陆小凤夸道:“你虽然看上去不会武功,手却很稳。”
楼霜双放回酒坛,双手端起酒碗递了过去,依旧稳稳当当,碗里的酒几乎没有晃动。他道:“想要洗好牌,手就不能抖。”
陆小凤双手接过一饮而尽,连酒碗空了都不愿放下,直至碗里再倒不出一滴酒,才意犹未尽地将碗递过去,说道:“再来一碗。”
楼霜双却捂住了酒坛口,摇头拒绝道:“一局或一个问题,或一杯酒。”
陆小凤叹了口气,只得坐下。
好在之后的一轮是红头对板凳,陆小凤又输了。喝完酒,陆小凤依旧念念不舍地看着酒坛,叹道:“这真是一场折磨人的赌局,既是赌自然想赢,可要喝酒却必须得输。难受啊!”
楼霜双没有催他,只是默默地观察,等他重新坐好才开始下一轮的赌局。第四轮,铜锤对杂七,陆小凤赢了,不过瞧他纠结的眼神,或许他更愿意这一局也输掉。之后的问题,则让楼霜双大吃一惊,因为他原以为陆小凤会问出一个更为尖锐的问题。没想到陆小凤却悠哉地接着上一个问题说道:“好了,现在楼老板可以解答我先前的困惑了。你真的是十几岁就开了这间赌坊?”
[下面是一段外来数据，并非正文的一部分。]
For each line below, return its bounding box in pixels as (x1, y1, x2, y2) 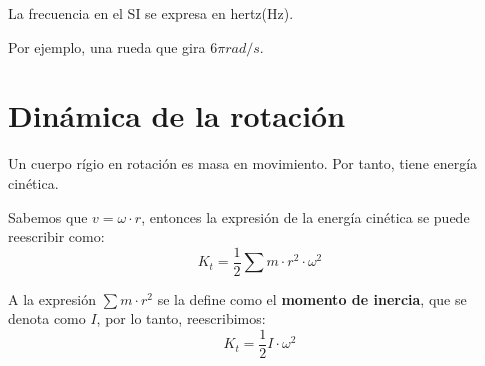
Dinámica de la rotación (8, 95, 346, 136)
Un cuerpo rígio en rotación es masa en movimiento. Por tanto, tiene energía (8, 153, 478, 174)
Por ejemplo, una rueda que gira (8, 36, 206, 57)
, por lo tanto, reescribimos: (96, 308, 266, 329)
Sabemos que (8, 206, 88, 227)
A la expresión (8, 288, 97, 309)
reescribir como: (8, 226, 105, 247)
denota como (8, 308, 86, 329)
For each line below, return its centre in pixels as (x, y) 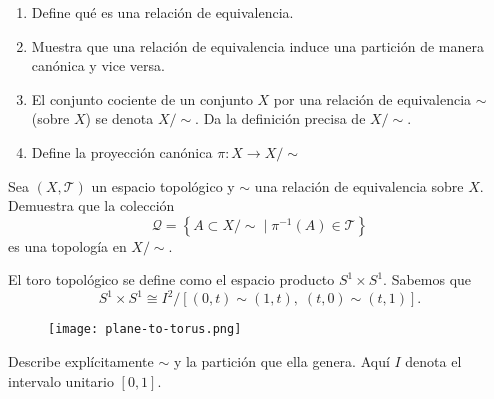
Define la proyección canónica (122, 151)
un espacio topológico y (163, 185)
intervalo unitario (61, 380)
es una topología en (67, 245)
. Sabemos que (427, 279)
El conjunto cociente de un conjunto (142, 98)
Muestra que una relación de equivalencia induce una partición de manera (257, 45)
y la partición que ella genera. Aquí (281, 361)
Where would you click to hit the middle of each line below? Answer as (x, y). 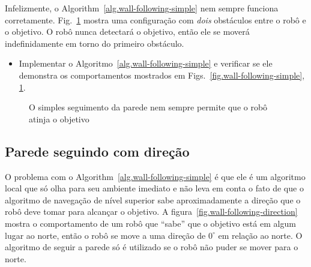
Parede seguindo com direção (97, 151)
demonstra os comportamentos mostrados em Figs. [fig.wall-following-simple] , (162, 75)
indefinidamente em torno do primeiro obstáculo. (95, 43)
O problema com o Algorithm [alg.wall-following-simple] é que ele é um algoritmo (155, 176)
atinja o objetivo (59, 118)
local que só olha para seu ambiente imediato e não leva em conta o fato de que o (154, 188)
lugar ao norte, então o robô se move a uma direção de (105, 235)
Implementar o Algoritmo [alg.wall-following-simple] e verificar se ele (146, 63)
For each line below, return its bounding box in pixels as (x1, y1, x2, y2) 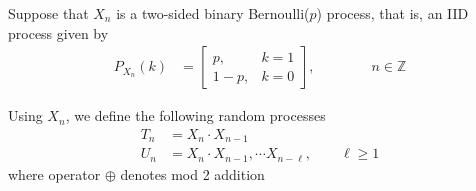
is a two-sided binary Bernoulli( (116, 3, 310, 23)
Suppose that (8, 3, 89, 23)
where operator (8, 163, 101, 184)
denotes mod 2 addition (120, 163, 265, 184)
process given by (8, 22, 109, 43)
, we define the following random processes (65, 105, 326, 126)
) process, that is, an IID (316, 3, 469, 23)
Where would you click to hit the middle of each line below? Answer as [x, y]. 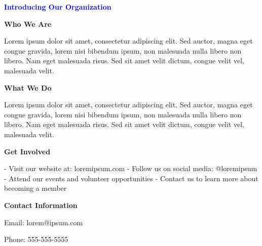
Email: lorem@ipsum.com [44, 222]
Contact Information [41, 205]
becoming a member [35, 188]
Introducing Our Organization [58, 7]
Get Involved [27, 151]
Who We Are [28, 24]
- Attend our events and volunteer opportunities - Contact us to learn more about [131, 178]
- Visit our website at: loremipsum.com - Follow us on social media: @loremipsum [131, 168]
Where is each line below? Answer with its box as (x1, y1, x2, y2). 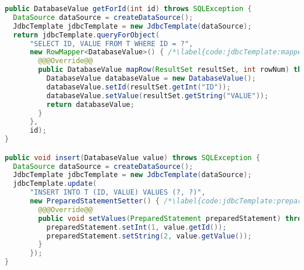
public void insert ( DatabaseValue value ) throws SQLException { (5, 153, 260, 162)
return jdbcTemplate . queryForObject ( (13, 30, 160, 39)
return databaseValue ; (46, 100, 134, 109)
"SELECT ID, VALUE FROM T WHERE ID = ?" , (29, 39, 194, 48)
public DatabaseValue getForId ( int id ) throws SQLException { (5, 5, 252, 13)
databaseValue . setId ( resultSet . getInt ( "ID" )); (46, 82, 231, 91)
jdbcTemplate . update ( (13, 179, 97, 188)
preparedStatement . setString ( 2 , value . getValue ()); (46, 231, 252, 240)
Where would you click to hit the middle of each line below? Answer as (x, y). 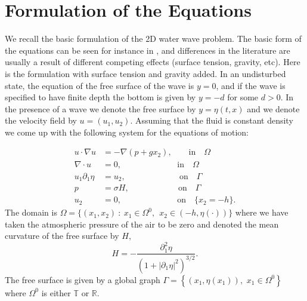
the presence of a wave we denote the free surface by (100, 108)
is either (56, 292)
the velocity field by (41, 120)
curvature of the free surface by (62, 236)
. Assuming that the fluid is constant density (212, 120)
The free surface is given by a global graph (83, 279)
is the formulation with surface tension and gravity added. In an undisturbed (145, 73)
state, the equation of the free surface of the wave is (100, 85)
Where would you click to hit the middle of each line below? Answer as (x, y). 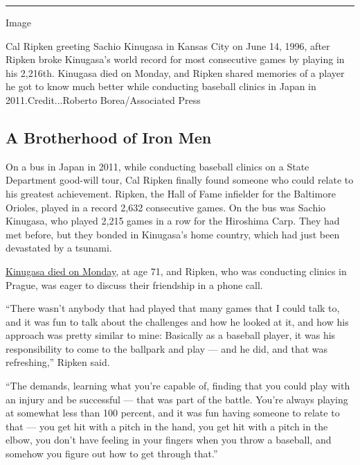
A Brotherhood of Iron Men (109, 137)
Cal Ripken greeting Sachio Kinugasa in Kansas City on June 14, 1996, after (168, 45)
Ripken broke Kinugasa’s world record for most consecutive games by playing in (175, 59)
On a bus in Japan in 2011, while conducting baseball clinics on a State (157, 166)
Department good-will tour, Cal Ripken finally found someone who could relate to (180, 180)
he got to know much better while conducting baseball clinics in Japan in (161, 86)
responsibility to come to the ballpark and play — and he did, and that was (167, 348)
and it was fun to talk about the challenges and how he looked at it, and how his (177, 321)
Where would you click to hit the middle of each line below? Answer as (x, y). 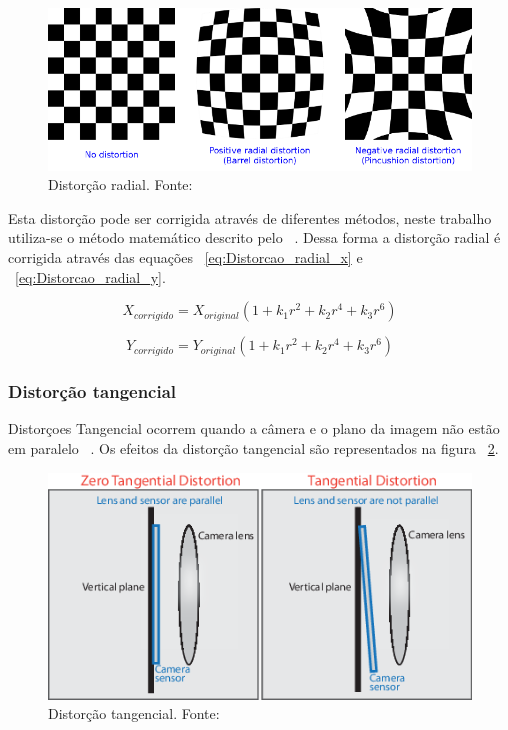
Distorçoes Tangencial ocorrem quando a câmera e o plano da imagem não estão (254, 428)
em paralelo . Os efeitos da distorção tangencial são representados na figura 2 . (253, 447)
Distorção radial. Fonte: (120, 184)
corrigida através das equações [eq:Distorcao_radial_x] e (185, 256)
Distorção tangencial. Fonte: (134, 713)
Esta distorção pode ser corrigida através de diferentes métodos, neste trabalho (250, 217)
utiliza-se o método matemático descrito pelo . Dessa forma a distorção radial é (254, 237)
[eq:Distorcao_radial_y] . (90, 276)
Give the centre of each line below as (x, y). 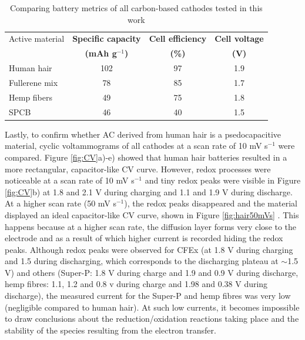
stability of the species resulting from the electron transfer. (110, 330)
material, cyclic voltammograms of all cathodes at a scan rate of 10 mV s (136, 146)
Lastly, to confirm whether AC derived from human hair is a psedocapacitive (143, 134)
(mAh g (101, 53)
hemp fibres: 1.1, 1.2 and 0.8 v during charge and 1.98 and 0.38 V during (136, 284)
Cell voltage (239, 39)
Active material (37, 39)
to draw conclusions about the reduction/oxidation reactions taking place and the (152, 319)
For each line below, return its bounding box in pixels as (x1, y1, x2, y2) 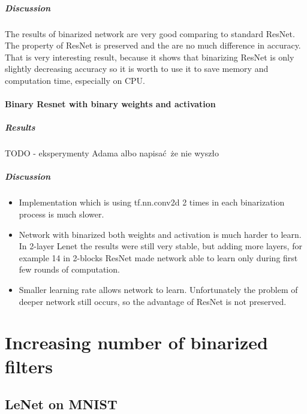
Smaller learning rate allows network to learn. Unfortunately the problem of (19, 283, 298, 295)
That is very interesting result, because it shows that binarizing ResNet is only (5, 50, 294, 63)
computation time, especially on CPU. (5, 74, 145, 86)
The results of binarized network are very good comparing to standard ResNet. (5, 27, 295, 40)
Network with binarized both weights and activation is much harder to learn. (19, 228, 302, 240)
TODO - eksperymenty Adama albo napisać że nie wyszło (5, 147, 219, 159)
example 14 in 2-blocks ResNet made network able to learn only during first (19, 251, 298, 264)
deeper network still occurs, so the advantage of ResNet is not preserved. (19, 295, 287, 307)
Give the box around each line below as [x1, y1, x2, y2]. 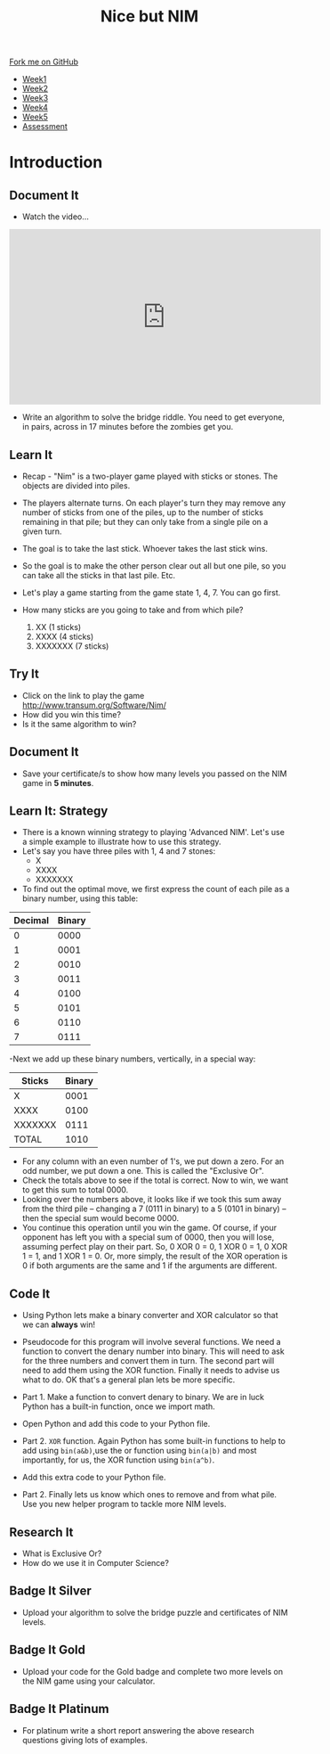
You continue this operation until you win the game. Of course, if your [21, 1223, 278, 1234]
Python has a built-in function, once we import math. [21, 1401, 215, 1412]
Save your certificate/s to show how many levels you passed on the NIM [21, 768, 287, 779]
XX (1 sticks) [35, 622, 82, 632]
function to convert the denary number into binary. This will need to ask [21, 1346, 285, 1356]
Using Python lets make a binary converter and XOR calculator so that [21, 1310, 278, 1321]
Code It [9, 1286, 51, 1301]
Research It [9, 1524, 74, 1539]
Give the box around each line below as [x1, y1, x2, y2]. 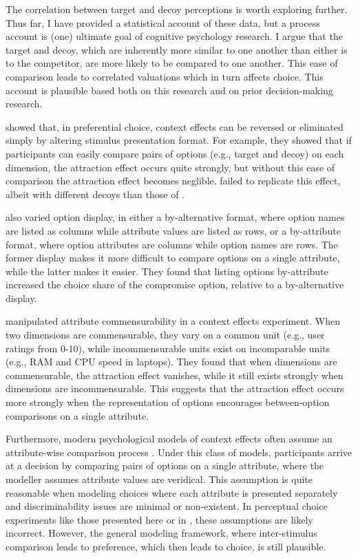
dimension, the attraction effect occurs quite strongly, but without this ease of [6, 160, 335, 174]
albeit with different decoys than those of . [6, 186, 185, 201]
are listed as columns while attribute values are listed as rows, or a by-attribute [6, 223, 341, 237]
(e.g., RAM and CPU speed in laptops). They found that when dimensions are [6, 354, 337, 369]
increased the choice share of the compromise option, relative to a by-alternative [6, 277, 344, 292]
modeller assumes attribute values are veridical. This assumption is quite [6, 472, 313, 486]
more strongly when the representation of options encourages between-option [6, 395, 330, 409]
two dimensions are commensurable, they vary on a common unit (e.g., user [6, 328, 325, 342]
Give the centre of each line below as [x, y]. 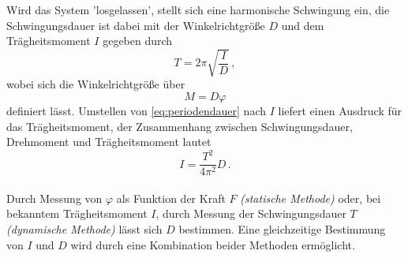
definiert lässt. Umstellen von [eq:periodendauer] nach [137, 110]
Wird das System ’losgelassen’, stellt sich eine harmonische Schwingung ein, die [198, 9]
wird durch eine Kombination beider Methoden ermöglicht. [213, 244]
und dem [303, 25]
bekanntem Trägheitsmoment [77, 213]
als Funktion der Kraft [171, 198]
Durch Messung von [54, 198]
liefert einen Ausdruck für [340, 110]
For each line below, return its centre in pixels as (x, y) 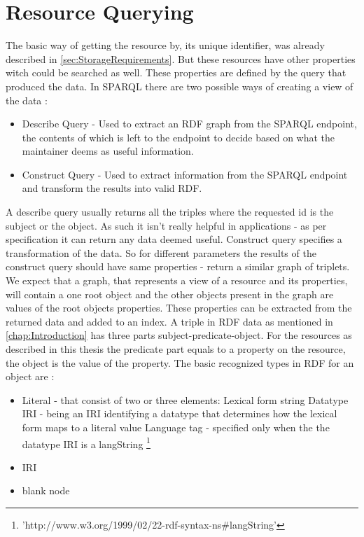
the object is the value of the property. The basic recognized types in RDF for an (180, 362)
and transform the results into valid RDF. (112, 188)
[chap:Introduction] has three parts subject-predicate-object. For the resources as (179, 335)
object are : (30, 376)
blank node (46, 490)
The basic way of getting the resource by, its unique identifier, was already (165, 45)
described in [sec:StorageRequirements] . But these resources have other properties (181, 58)
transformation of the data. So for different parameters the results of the (161, 252)
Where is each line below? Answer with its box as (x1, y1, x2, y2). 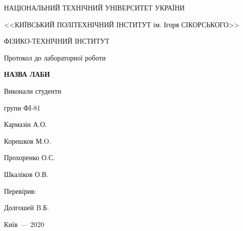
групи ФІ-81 (4, 102, 41, 113)
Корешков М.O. (4, 135, 52, 146)
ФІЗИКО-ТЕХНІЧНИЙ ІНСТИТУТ (4, 36, 110, 46)
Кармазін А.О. (4, 119, 47, 129)
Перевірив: (4, 185, 37, 196)
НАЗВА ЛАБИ (4, 69, 50, 79)
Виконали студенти (4, 85, 61, 96)
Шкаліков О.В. (4, 169, 49, 179)
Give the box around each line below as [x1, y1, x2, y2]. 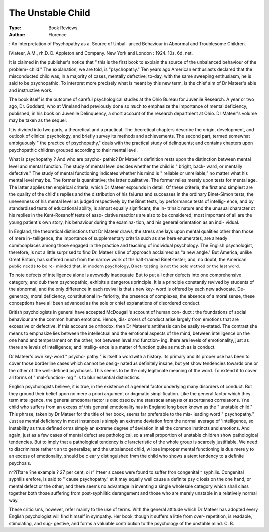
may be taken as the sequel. [9, 117, 67, 123]
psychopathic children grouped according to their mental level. [9, 147, 138, 153]
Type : [9, 25, 22, 31]
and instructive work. [9, 87, 53, 93]
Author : [9, 31, 26, 37]
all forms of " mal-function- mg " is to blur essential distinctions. [9, 374, 141, 380]
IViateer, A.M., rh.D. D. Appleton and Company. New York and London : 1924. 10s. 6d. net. [9, 50, 193, 56]
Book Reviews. [48, 25, 79, 31]
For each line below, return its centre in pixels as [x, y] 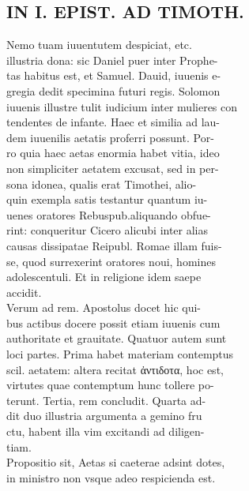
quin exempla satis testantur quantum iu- [107, 199]
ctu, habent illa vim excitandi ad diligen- [106, 431]
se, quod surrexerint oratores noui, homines [111, 261]
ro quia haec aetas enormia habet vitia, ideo [113, 153]
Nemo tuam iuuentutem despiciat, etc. [99, 45]
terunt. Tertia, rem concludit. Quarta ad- [106, 400]
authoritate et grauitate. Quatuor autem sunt [117, 338]
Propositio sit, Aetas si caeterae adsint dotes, [116, 462]
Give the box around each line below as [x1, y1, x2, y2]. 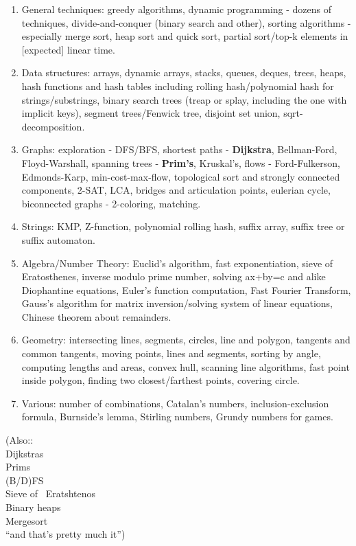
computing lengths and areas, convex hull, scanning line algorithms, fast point [21, 359, 350, 374]
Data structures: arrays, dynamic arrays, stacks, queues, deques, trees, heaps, [21, 65, 346, 80]
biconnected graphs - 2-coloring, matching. [21, 196, 201, 210]
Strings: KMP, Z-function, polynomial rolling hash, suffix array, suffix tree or [21, 219, 345, 234]
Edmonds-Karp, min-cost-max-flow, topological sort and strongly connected [21, 169, 340, 183]
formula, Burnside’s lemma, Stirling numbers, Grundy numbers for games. [21, 409, 333, 424]
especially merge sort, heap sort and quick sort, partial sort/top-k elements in [21, 29, 348, 43]
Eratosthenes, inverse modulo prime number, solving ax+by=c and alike [21, 269, 326, 284]
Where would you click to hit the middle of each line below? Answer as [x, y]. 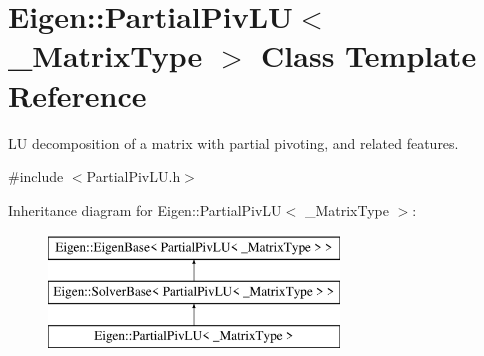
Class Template [369, 55]
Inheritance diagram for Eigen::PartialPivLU [145, 209]
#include [36, 176]
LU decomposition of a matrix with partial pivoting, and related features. [233, 142]
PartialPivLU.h [133, 176]
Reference [77, 94]
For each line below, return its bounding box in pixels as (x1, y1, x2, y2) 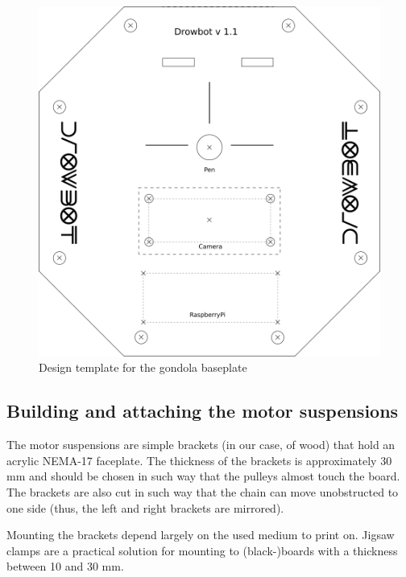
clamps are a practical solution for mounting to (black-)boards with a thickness (6, 542, 398, 558)
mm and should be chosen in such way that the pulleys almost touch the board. (6, 468, 400, 484)
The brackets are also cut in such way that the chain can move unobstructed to (6, 483, 399, 500)
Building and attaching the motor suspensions (6, 398, 399, 423)
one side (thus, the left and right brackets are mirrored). (6, 499, 284, 516)
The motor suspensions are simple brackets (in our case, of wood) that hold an (6, 436, 396, 453)
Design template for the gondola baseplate (39, 359, 247, 376)
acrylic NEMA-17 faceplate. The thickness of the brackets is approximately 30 (6, 451, 392, 468)
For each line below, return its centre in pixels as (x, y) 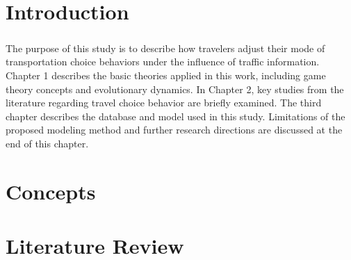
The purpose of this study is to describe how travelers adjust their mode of (165, 48)
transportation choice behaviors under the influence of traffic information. (163, 62)
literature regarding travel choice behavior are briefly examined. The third (164, 103)
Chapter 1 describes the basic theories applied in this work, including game (166, 75)
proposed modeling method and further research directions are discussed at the (174, 130)
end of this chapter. (47, 143)
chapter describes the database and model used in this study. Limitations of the (175, 116)
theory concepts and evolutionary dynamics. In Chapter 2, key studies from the (175, 89)
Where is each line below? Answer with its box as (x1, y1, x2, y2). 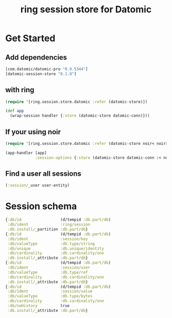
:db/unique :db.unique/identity (7, 246, 104, 251)
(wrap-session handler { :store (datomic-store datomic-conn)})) (10, 113, 150, 119)
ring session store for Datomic (20, 4, 152, 15)
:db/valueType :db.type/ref (7, 270, 88, 275)
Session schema (5, 200, 77, 212)
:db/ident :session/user (7, 265, 91, 270)
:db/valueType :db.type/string (7, 241, 95, 246)
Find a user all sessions (5, 170, 82, 178)
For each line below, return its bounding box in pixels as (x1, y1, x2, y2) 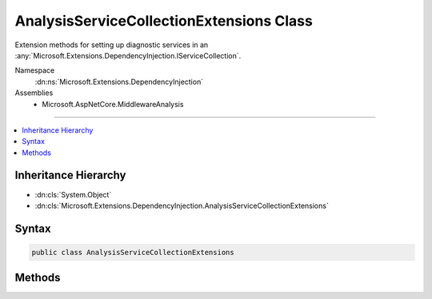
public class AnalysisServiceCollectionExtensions (31, 248, 235, 257)
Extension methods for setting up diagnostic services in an (14, 40, 209, 50)
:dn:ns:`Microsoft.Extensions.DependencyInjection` (34, 77, 204, 86)
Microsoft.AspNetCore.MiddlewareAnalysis (42, 99, 184, 109)
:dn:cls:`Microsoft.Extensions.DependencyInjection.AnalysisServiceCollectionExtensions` (34, 201, 330, 210)
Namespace (14, 66, 55, 75)
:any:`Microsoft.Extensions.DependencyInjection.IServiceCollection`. (14, 50, 242, 60)
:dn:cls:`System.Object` (34, 189, 112, 199)
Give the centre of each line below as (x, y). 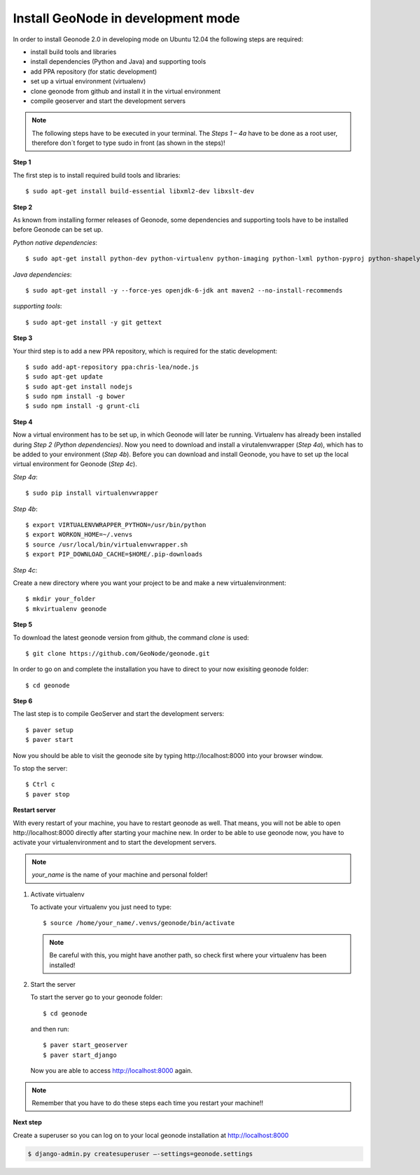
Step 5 (23, 625)
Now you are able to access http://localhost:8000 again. (111, 1071)
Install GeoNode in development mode (127, 18)
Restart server (34, 810)
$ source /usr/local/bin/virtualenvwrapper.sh (107, 544)
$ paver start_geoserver (85, 1045)
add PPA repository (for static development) (94, 71)
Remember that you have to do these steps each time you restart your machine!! (148, 1103)

陆小凤似乎跟他的年纪杠上了,颇有非一探究竟的架势。楼霜双看着对面这个散漫的男人,突然发现自己看不透他。他可以说谎,但他也知道,自己的谎言一定瞒不过眼前的人。他所以必须说真话,一个实打实、甚至只要费心费力就能从旁人口中听到的真话。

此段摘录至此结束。